Jack’s story (part 2)

After spending two days touring Pyongyang Jack and his friends were looking forward to the next phase of their short trip, which they were told would involve being taken outside the city and after passing through a number of villages, would eventually arrive at The Demilitarised Zone (DMZ). Not many people get to do this, and for some time in the past it was completely off limits to the small number of tourists who visit the country annually.

From what his guides had mentioned Jack got the distinct feeling that this was going to be a propaganda laced trip. He was already aware of the vitriol that many North Korean officials use against the US at every opportunity, and how the citizens of North Korea are schooled in the historical aspect of the 1950-1953 Korean war. All are imbued from a very young age that the invasion was perpetrated by the South Koreans and that the United States was its architect, wanting to destroy its system and enslave its people.

The previous evening before the day they were due to head off into the country was very convivial, their guides exchange jokes, were very interested in life in the UK, but firmly believed that the US exercised far too much influence over the British people. Miss Choe and her cameraman Mr Jo abstained from the copious amount of drinks that were flowing in the hotel bar that evening. Jack with his two friends and many members of the accompanying party enjoyed the local Korean Soju; a pleasant alcoholic beverage produced generally from rice, but some distillers replace this with either potatoes or barley. One of Jacks friends had drunk the liquor before at a Korean restaurant in London, but Mr Lee, who had initially remained sober throughout most of the evening, finally succumbed to Jacks continued insistence of joining in. He managed to ply Mr Lee to the point of serious intoxication, although in his quest had become rather inebriated himself. Eventually it was all brought to an abrupt halt by a rather stern looking Miss Choe. After first (rather proudly) pointing out to Jack that North Korean Soju has generally of a much higher alcoholic content that the South Korean version, the piano lid was unceremoniously slammed shut and hotel staff were suddenly scurrying around removing all the unfinished bottles of Soju and quickly removing the entire detritus of the evenings heavy drinking session.

The following morning was a rather quiet affair. Jack and his two buddies sat at one of the central tables all with a general hung-over appearance, their heads drooped having adopted sloth like movements to pick rather forlornly at their breakfast. One of Jacks friends, with plenty of alcohol still circulating through his system, began to feel rather nauseous upon facing the first meal of the day; eventually he decided to opt out and disappeared into the nearest bathroom.

A moment later Mr Lee entered the large breakfast room appearing to be none the worse for wear, confirming Jacks suspicion that he was a regular drinker but fought his urge to partake the previous evening, unfortunately his abstinence didn’t go to plan.
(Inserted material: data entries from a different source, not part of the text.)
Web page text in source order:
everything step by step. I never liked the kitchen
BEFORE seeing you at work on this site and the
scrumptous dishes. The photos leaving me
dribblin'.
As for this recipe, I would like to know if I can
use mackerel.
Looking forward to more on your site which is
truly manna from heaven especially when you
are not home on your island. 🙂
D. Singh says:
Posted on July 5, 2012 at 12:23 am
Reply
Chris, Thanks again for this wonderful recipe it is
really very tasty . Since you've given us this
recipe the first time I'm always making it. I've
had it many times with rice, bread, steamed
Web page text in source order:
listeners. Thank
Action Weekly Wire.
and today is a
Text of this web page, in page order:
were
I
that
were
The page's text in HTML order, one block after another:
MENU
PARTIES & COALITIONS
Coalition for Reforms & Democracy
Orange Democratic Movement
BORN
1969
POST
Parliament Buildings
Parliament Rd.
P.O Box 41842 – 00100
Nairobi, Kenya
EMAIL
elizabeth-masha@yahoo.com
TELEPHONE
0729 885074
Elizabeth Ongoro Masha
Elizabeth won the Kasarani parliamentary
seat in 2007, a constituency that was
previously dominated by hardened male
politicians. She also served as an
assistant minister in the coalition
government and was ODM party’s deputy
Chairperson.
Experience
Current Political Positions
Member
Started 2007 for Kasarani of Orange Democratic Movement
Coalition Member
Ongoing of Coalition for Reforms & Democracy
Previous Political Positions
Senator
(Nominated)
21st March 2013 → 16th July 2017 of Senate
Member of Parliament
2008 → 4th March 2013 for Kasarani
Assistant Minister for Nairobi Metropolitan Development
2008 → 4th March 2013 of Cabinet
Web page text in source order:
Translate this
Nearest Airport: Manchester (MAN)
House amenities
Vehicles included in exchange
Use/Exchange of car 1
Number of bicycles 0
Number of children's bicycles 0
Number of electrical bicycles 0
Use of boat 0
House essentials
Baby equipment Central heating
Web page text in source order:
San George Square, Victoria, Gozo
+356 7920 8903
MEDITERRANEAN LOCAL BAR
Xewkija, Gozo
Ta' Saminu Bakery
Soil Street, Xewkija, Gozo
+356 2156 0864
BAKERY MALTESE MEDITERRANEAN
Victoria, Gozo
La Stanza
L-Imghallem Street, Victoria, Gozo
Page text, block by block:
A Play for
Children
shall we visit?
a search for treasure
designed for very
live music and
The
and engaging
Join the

Jack turned and beckoned him over to their table wishing to discuss and compare their various hung-over conditions when Miss Choe suddenly appeared in full stride with Mr Jo. She shouted to Mr Lee in Hangul pointing to a table in the far corner. Jack looked at his other friend and just smiled. Mr Lee was obviously going to be kept on a tighter leash by the indomitable Miss Choe from now on.

At ten o’clock they were all waiting in the hotel lobby, Mr Lee made the odd bee-line towards Jack and his friends, but Miss Choe was keeping him busy with the other guests in the party, she was obviously going to keep him out of Jacks orbit until the previous evenings frivolities were all but forgotten.

Jack had already informed me how clean and modern Pyongyang appeared, and despite the 1950’s look to many of the buildings (the grandeur of which is undeniable), there were many modern buildings under construction. Jack noticed how many cranes were dotted around as the coach threaded its way through the city. However when they passed the various building sites many were actually abandoned, and ones that did have workers on them appeared to be doing little if any work, added to which the massive cranes appeared to him to be grossly oversized for the tasks they appeared to be involved in.

At one particular point the coach had stopped to admire a large poster of the Korean conflict, their guides explained enthusiastically that the words emanating from the mouths of the thankful proletariat as they are rescued from South Korean and American forces, are expressions of joy and thankfulness to Kim Il Sung (the founder) for his bravery and fortitude in grinding the Americans and their gutless South Korean allies from their lands. Jack questioned Miss Choe at some length, not only concerning the veracity of previous statements they had articulated about how the Korean conflict was initiated by the Americans, but also the overblown language and melodramatic feel to the poster, and other smaller ones Jack observed as they passed by. She was resolute in her belief that the system she lived under was-in all ways-superior to western democracy, and infinitely (her exact words) more desirable to live under. Jack continued with his line of questioning the inflated rhetoric, but Miss Choe rebutted him each time. He decided that the matter was no longer worth pursuing, as she dismissed out of hand there was some underlying problem with the half empty construction sites (and others completely devoid of activity) as just a material supply problems that, not surprisingly, were blamed on western sanctions. However something had already caught his eye on the first evening and knowing something of its history he was keen to question his guides on.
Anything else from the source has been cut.